Welcome to the 21st Century: Why Performance-Based Compensation Doesn’t Work Today

by Jake Bennett

The science is crystal clear: performance-based compensation hasn’t worked for decades. So why is business still addicted to it?

factories


 

Almost all companies today have a compensation program for at least some employees based on performance. From CEOs who are awarded bonuses for hitting a target share price to bike messengers who are paid by the delivery, performance-based compensation is widespread today.

Part 2 in a 3 Part Series

  1. Is Your Company Operating from an Industrial-Era Playbook?
  2. Why Performance-Based Compensation Doesn’t Work
  3. Traditional Project Management Needs and Upgrade

Clearly, given the ubiquity of performance-based compensation, one would assume that a great of deal of research has been conducted to assess the efficacy of this model. Why would all of these smart business leaders follow practices that don’t work? That would be crazy. And if you made that assumption you would at least be partially correct: decades of research have been conducted to determine if performance-based compensation works. The problem is that, according to author Alfie Kohn writing for the Harvard Business Review, the research all confirms the opposite conclusion:

As for productivity, at least two dozen studies over the last three decades have conclusively shown that people who expect to receive a reward for completing a task or for doing that task successfully simply do not perform as well as those who expect no reward at all.

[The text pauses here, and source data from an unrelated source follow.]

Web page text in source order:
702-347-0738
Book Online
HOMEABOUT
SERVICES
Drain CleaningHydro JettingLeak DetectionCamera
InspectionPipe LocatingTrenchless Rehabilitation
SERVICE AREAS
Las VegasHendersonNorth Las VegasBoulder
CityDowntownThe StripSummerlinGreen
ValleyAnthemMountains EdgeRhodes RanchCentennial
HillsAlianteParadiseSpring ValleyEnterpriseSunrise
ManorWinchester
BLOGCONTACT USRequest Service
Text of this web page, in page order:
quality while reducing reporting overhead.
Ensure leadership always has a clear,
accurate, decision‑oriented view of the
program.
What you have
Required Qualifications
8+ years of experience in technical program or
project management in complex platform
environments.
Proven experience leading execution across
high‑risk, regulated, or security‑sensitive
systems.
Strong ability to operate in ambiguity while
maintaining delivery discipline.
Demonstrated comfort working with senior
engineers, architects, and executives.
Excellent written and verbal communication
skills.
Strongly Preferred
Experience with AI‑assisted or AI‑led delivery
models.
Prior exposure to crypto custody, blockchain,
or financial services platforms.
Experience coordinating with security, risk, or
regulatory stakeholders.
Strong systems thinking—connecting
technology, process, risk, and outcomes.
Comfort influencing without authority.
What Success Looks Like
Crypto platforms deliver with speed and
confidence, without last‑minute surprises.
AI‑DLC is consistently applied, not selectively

Huh? Say what? That doesn’t make intuitive sense. And what about the father of scientific management, Fredrick Taylor? Was he wrong about the motivation of piece rates? Actually, as it turns out, he wasn’t. Contemporary research supports his conclusion that performance-based compensation for piecemeal work increases productivity. The problem is that the tasks performed by modern day professionals are no longer piecemeal. We’re not in the 1900s anymore. Piece rates worked for industrial era factories when employees worked on simple products as they moved down the production line. And they also work for workers like bike messengers, who fulfill simple tasks. But most businesses today aren’t dealing with simple tasks. They are responsible for managing incredibly complex systems staffed with a highly educated workforce. So why would we think the same piece rate principle applies?

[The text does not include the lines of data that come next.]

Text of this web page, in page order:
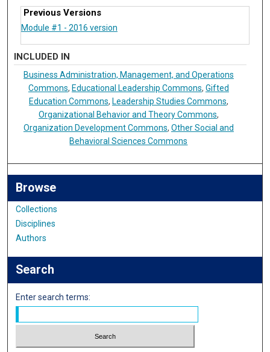
Previous Versions
INCLUDED IN
Business Administration, Management, and Operations
Commons, Educational Leadership Commons, Gifted
Education Commons, Leadership Studies Commons,
Organizational Behavior and Theory Commons,
Organization Development Commons, Other Social and
Behavioral Sciences Commons
Browse
Collections
Disciplines
Authors
Search
Enter search terms:
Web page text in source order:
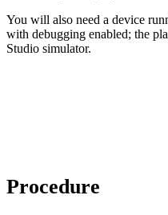
You will also need a device
with debugging enabled; the
Studio simulator.
Procedure
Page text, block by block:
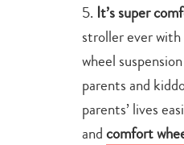
5. It’s super
stroller ever with
wheel
parents and
parents’ lives
andcomfort
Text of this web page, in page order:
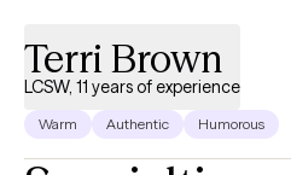
Terri Brown
LCSW, 11 years of experience
Warm Authentic Humorous
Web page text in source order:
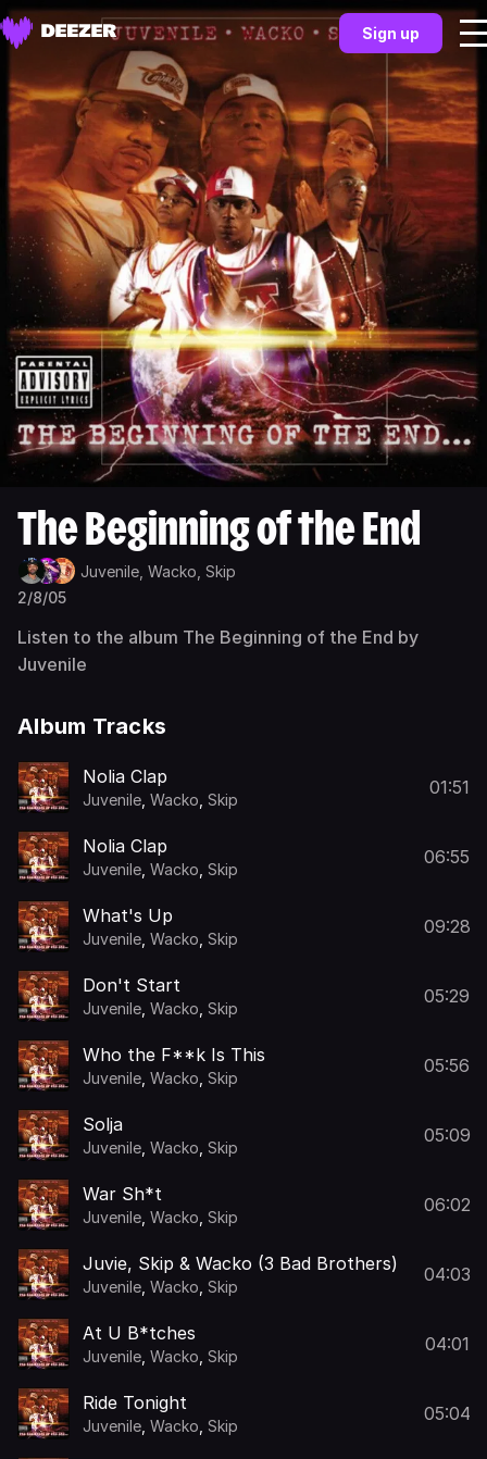
Sign up
The Beginning of the End
Juvenile, Wacko, Skip
2/8/05
Listen to the album The Beginning of the End by
Juvenile
Album Tracks
Nolia Clap
Juvenile Wacko Skip
01:51
Nolia Clap
Juvenile Wacko Skip
06:55
What's Up
Juvenile Wacko Skip
09:28
Don't Start
Juvenile Wacko Skip
05:29
Who the F**k Is This
Juvenile Wacko Skip
05:56
Solja
Juvenile Wacko Skip
05:09
War Sh*t
Juvenile Wacko Skip
06:02
Juvie, Skip & Wacko (3 Bad Brothers)
Juvenile Wacko Skip
04:03
At U B*tches
Juvenile Wacko Skip
04:01
Ride Tonight
Juvenile Wacko Skip
05:04
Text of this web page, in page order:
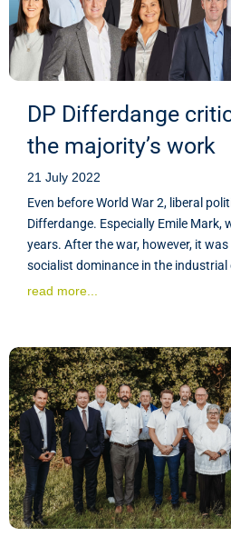
DP Differdange
the majority’s work
21 July 2022
Even before World War 2, liberal
Differdange. Especially Emile Mark,
years. After the war, however, it
socialist dominance in the industrial
read more...
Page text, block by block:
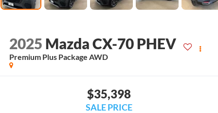
2025 Mazda CX-70 PHEV
Premium Plus Package AWD
$35,398
SALE PRICE
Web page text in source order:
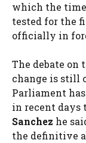
which the
tested for the
officially in
The debate
change is still
Parliament
in recent days
Sanchez he
the definitive
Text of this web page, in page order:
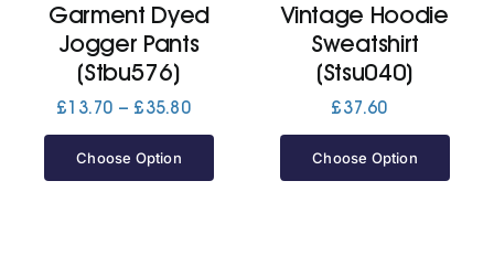
Garment Dyed
Jogger Pants
(Stbu576)
£13.70 – £35.80Price
Choose Option
Vintage Hoodie
Sweatshirt
(Stsu040)
£37.60
Choose Option
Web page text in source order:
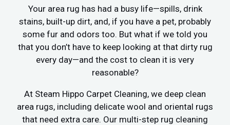
Your area rug has had a busy life—spills, drink
stains, built-up dirt, and, if you have a pet, probably
some fur and odors too. But what if we told you
that you don’t have to keep looking at that dirty rug
every day—and the cost to clean it is very
reasonable?
At Steam Hippo Carpet Cleaning, we deep clean
area rugs, including delicate wool and oriental rugs
that need extra care. Our multi-step rug cleaning
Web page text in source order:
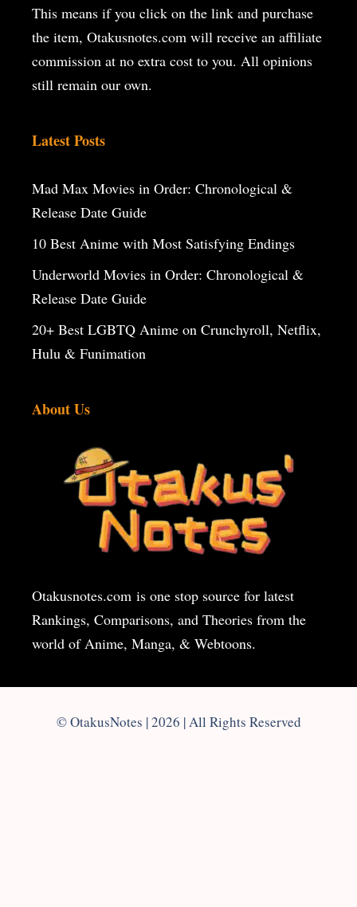
This means if you click on the link and purchase
the item, Otakusnotes.com will receive an affiliate
commission at no extra cost to you. All opinions
still remain our own.
Latest Posts
Mad Max Movies in Order: Chronological &
Release Date Guide
10 Best Anime with Most Satisfying Endings
Underworld Movies in Order: Chronological &
Release Date Guide
20+ Best LGBTQ Anime on Crunchyroll, Netflix,
Hulu & Funimation
About Us
Otakusnotes.com is one stop source for latest
Rankings, Comparisons, and Theories from the
world of Anime, Manga, & Webtoons.
© OtakusNotes | 2026 | All Rights Reserved
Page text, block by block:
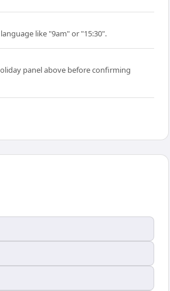
like "9am" or "15:30".
panel above before confirming
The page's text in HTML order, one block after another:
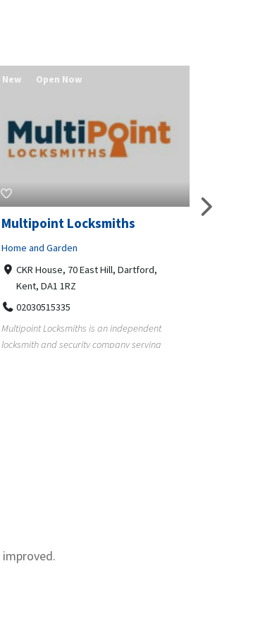
Multipoint Locksmiths
Home and Garden
CKR House, 70 East Hill, Dartford,
Kent, DA1 1RZ
02030515335
Multipoint Locksmiths is an independent
locksmith and security company serving
New Open Now
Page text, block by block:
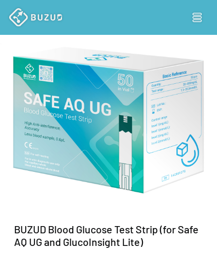
BUZUD Blood Glucose Test Strip (for Safe
AQ UG and GlucoInsight Lite)
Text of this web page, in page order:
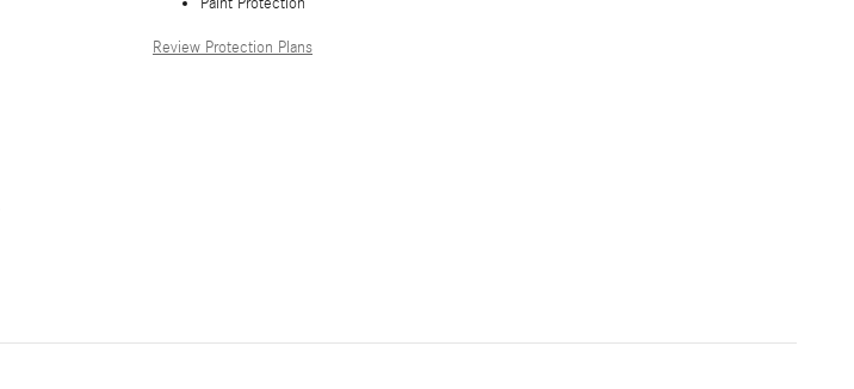
Paint Protection
Review Protection Plans
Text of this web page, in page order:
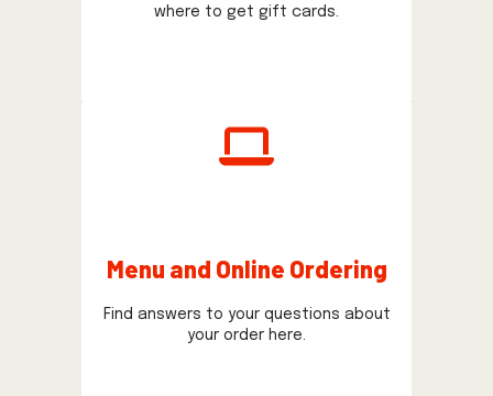
where to get gift cards.
Menu and Online Ordering
Find answers to your questions about
your order here.
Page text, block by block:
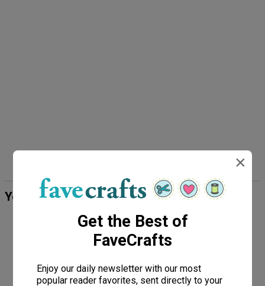
Your Recently Viewed Projects
×
Get the Best of
FaveCrafts
Enjoy our daily newsletter with our most
popular reader favorites, sent directly to your

In fact, performance-based compensation for complex tasks actually reduces productivity. According Dr. Bernd Irlenbusch from the London School of Economics, in a 2009 study of 51 corporate pay-for-performance plans: “We find that financial incentives…can result in a negative impact on overall performance.”

Come again? But that makes no sense. Why would people perform worse when they are paid for their performance?